Data for this task:
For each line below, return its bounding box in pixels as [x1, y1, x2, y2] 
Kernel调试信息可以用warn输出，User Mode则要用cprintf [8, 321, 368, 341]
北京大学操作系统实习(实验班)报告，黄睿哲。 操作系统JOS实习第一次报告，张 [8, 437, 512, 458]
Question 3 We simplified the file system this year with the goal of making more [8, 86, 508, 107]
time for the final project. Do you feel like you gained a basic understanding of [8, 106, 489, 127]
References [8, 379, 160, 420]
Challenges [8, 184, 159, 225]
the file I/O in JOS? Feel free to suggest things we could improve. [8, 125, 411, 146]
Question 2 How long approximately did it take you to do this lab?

Exercise details:
Everything from the line that contains "北京大学操作系统实习(实验班)报告，黄睿哲。 操作系统JOS实习第一次报告，张 [8, 437, 512, 458]" through the end of the records must be duplicated exactly, and nothing outside that range.

Response:
北京大学操作系统实习(实验班)报告，黄睿哲。 操作系统JOS实习第一次报告，张 [8, 437, 512, 458]
Question 3 We simplified the file system this year with the goal of making more [8, 86, 508, 107]
time for the final project. Do you feel like you gained a basic understanding of [8, 106, 489, 127]
References [8, 379, 160, 420]
Challenges [8, 184, 159, 225]
the file I/O in JOS? Feel free to suggest things we could improve. [8, 125, 411, 146]
Question 2 How long approximately did it take you to do this lab?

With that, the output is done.